Do you know when things were even better for U.S. farmers than they are right now? Before the U.S. government ever got behind the wheel and began messing with a trade war in the first place.

Tariffs never achieve their stated goals, and they create a whole army of undesirable side effects at the same time. The whole time we’ve been in a trade war, the government has been spending billions and billions of unfunded dollars paying farmers just so they can (maybe) break even. And what are farmers and manufacturers going to get for all the trouble? Eventually, they’ll get the same market they had before the war, but their country will have gone deeper into debt keeping them out of bankruptcy.

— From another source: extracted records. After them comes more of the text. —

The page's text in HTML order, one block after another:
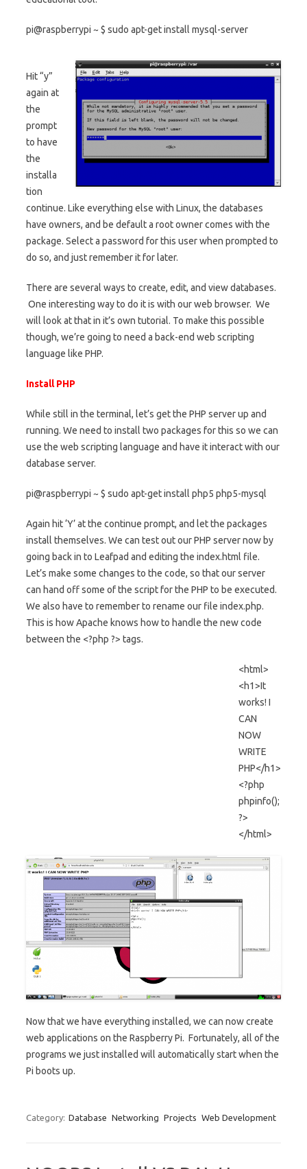
pi@raspberrypi ~ $ sudo apt-get install mysql-server
Hit “y”
again at
the
prompt
to have
the
installa
tion
continue. Like everything else with Linux, the databases
have owners, and be default a root owner comes with the
package. Select a password for this user when prompted to
do so, and just remember it for later.
There are several ways to create, edit, and view databases.
One interesting way to do it is with our web browser. We
will look at that in it’s own tutorial. To make this possible
though, we’re going to need a back-end web scripting
language like PHP.
Install PHP
While still in the terminal, let’s get the PHP server up and
running. We need to install two packages for this so we can
use the web scripting language and have it interact with our
database server.
pi@raspberrypi ~ $ sudo apt-get install php5 php5-mysql
Again hit ‘Y’ at the continue prompt, and let the packages
install themselves. We can test out our PHP server now by
going back in to Leafpad and editing the index.html file.
Let’s make some changes to the code, so that our server
can hand off some of the script for the PHP to be executed.
We also have to remember to rename our file index.php.
This is how Apache knows how to handle the new code
between the <?php ?> tags.
<html>
<h1>It
works! I
CAN
NOW
WRITE
PHP</h1>
<?php
phpinfo();
?>
</html>
Now that we have everything installed, we can now create
web applications on the Raspberry Pi. Fortunately, all of the
programs we just installed will automatically start when the
Pi boots up.
Category: Database Networking Projects Web Development

The only good thing you can do with tariffs is eliminate them. And then the good you’re doing is simply getting rid of all the problems the tariffs were creating.

This is what the U.S. has been doing — we’ve created a problem for U.S. manufacturers by making the free market less free, and now we’re starting to fix the problem by meddling less in the free market.

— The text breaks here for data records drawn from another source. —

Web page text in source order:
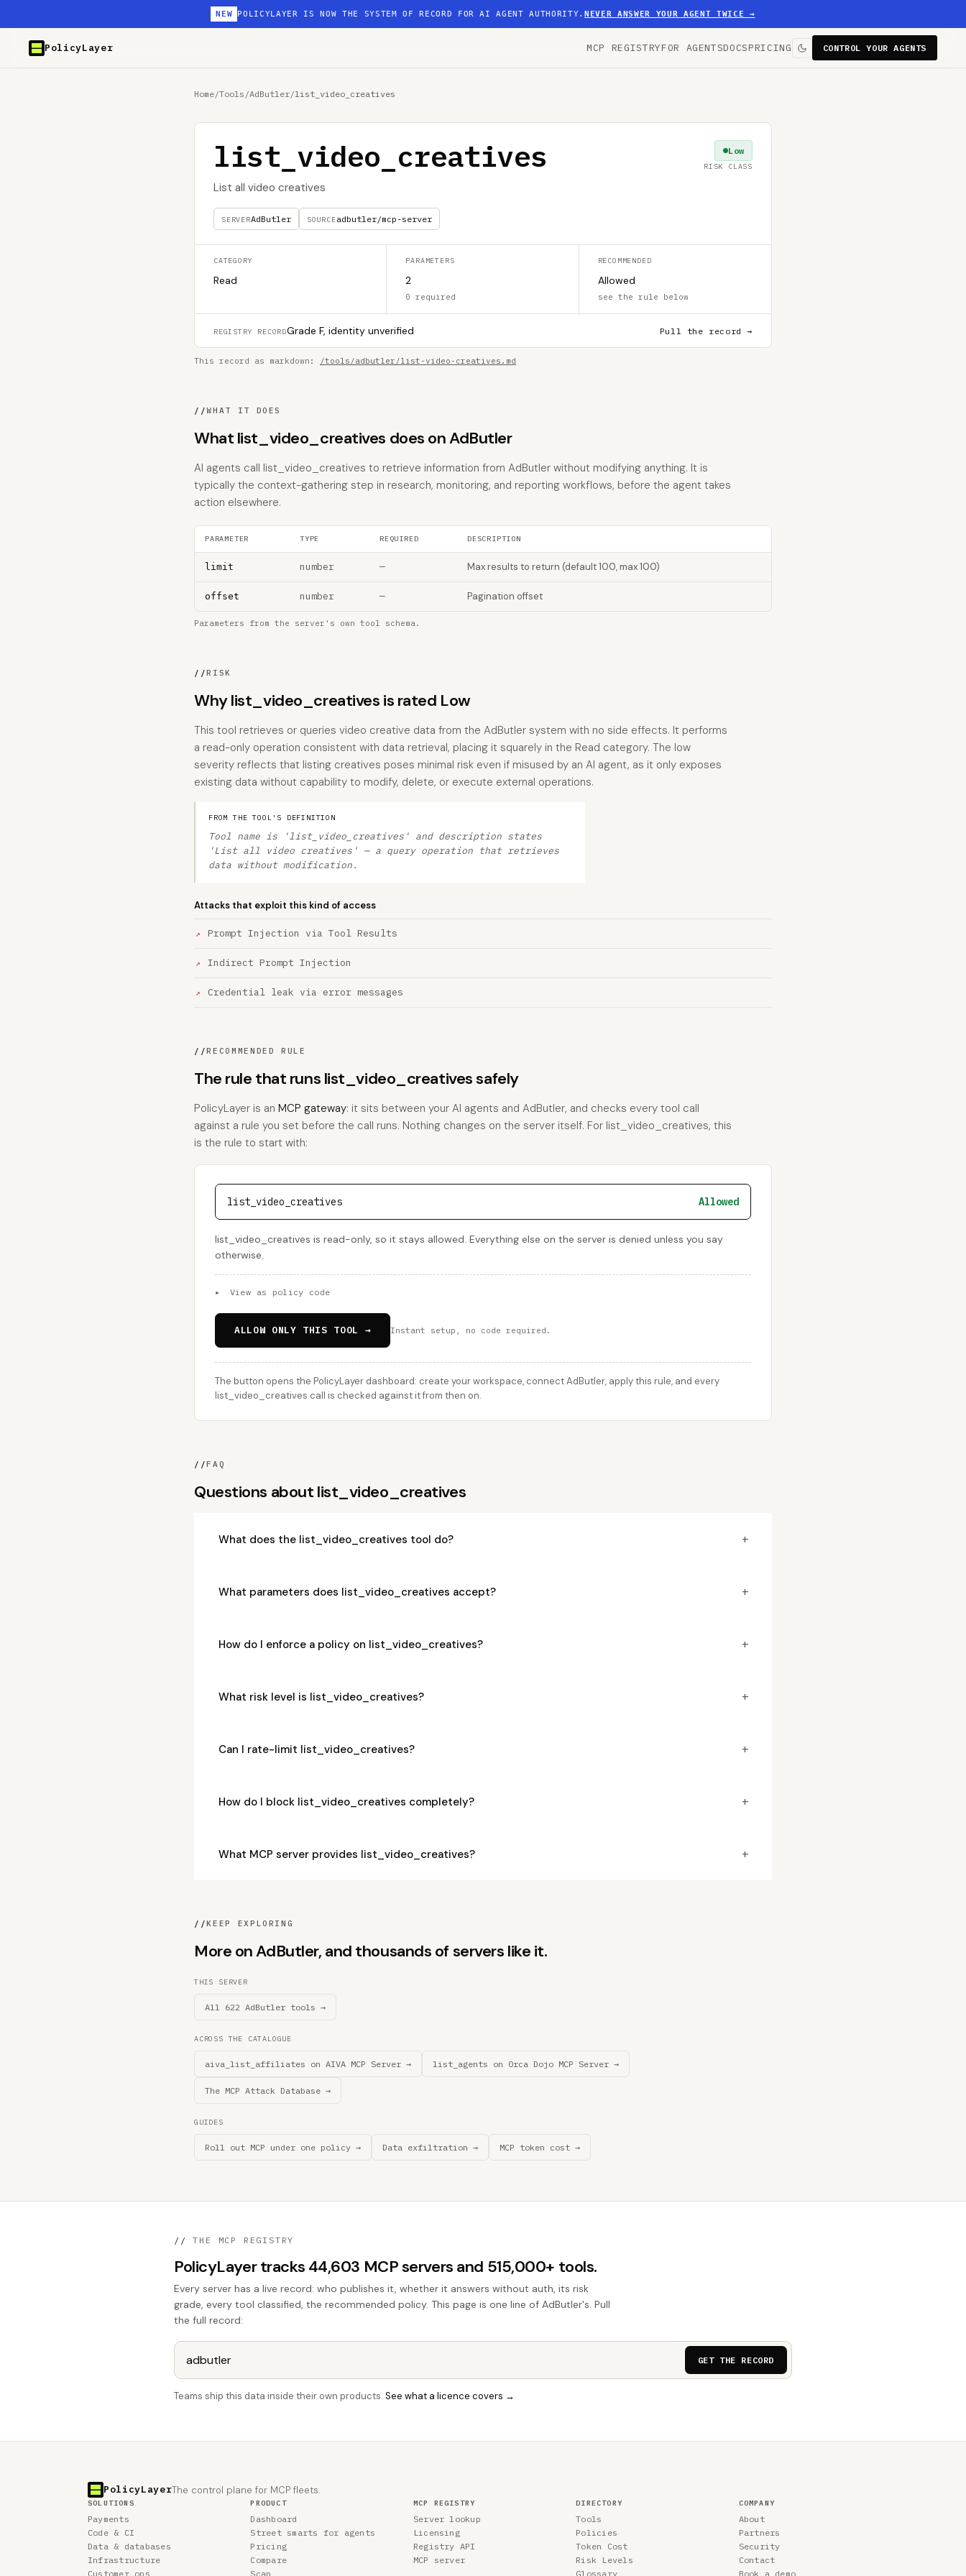
NEW POLICYLAYER IS NOW THE SYSTEM OF RECORD FOR AI AGENT AUTHORITY.NEVER ANSWER YOUR AGENT TWICE →
PolicyLayer MCP REGISTRYFOR AGENTSDOCSPRICING CONTROL YOUR AGENTS
Home/Tools /AdButler/list_video_creatives
list_video_creatives
List all video creatives
SERVERAdButler SOURCEadbutler/mcp-server
Low
RISK CLASS
CATEGORY
Read
PARAMETERS
2
0 required
RECOMMENDED
Allowed
see the rule below
REGISTRY RECORDGrade F, identity unverified Pull the record →
This record as markdown: /tools/adbutler/list-video-creatives.md
//WHAT IT DOES
What list_video_creatives does on AdButler
AI agents call list_video_creatives to retrieve information from AdButler without modifying anything. It is
typically the context-gathering step in research, monitoring, and reporting workflows, before the agent takes
action elsewhere.
PARAMETER TYPE REQUIRED DESCRIPTION
limit number — Max results to return (default 100, max 100)
offset number — Pagination offset
Parameters from the server's own tool schema.
//RISK
Why list_video_creatives is rated Low
This tool retrieves or queries video creative data from the AdButler system with no side effects. It performs
a read-only operation consistent with data retrieval, placing it squarely in the Read category. The low
severity reflects that listing creatives poses minimal risk even if misused by an AI agent, as it only exposes
existing data without capability to modify, delete, or execute external operations.
FROM THE TOOL'S DEFINITION
Tool name is 'list_video_creatives' and description states
'List all video creatives' — a query operation that retrieves
data without modification.
Attacks that exploit this kind of access
Prompt Injection via Tool Results
Indirect Prompt Injection
Credential leak via error messages
//RECOMMENDED RULE
The rule that runs list_video_creatives safely
PolicyLayer is an MCP gateway: it sits between your AI agents and AdButler, and checks every tool call
against a rule you set before the call runs. Nothing changes on the server itself. For list_video_creatives, this
is the rule to start with:
list_video_creatives Allowed
list_video_creatives is read-only, so it stays allowed. Everything else on the server is denied unless you say
otherwise.
▸ View as policy code
ALLOW ONLY THIS TOOL → Instant setup, no code required.
The button opens the PolicyLayer dashboard: create your workspace, connect AdButler, apply this rule, and every
list_video_creatives call is checked against it from then on.
//FAQ
Questions about list_video_creatives
What does the list_video_creatives tool do? +
What parameters does list_video_creatives accept? +
How do I enforce a policy on list_video_creatives? +
What risk level is list_video_creatives? +
Can I rate-limit list_video_creatives? +
How do I block list_video_creatives completely? +
What MCP server provides list_video_creatives? +
//KEEP EXPLORING
More on AdButler, and thousands of servers like it.
THIS SERVER
All 622 AdButler tools →
ACROSS THE CATALOGUE
aiva_list_affiliates on AIVA MCP Server → list_agents on 0rca Dojo MCP Server →
The MCP Attack Database →
GUIDES
Roll out MCP under one policy → Data exfiltration → MCP token cost →
// THE MCP REGISTRY
PolicyLayer tracks 44,603 MCP servers and 515,000+ tools.
Every server has a live record: who publishes it, whether it answers without auth, its risk
grade, every tool classified, the recommended policy. This page is one line of AdButler's. Pull
the full record:
GET THE RECORD
Teams ship this data inside their own products. See what a licence covers →
PolicyLayerThe control plane for MCP fleets.
SOLUTIONS
Payments
Code & CI
Data & databases
Infrastructure
Customer ops
PRODUCT
Dashboard
Street smarts for agents
Pricing
Compare
Scan
MCP REGISTRY
Server lookup
Licensing
Registry API
MCP server
DIRECTORY
Tools
Policies
Token Cost
Risk Levels
Glossary
COMPANY
About
Partners
Security
Contact
Book a demo

We’re not going to pretend things were perfect for trade and business before this trade war started. And we’re also not going to pretend the ideal of the “free market” means the flow of money should be completely unregulated — that leads to corporate oligarchy, not democracy.

But tariffs are crude and easily countered. They are simply not a useful tool for improving the intricate and complex system that is international trade in the modern era. Using them as the U.S. has is akin to trying to fix a broken wristwatch with TNT.

We hope a resolution is reached quickly and all of the tariffs since this ridiculous war was started can be done away with.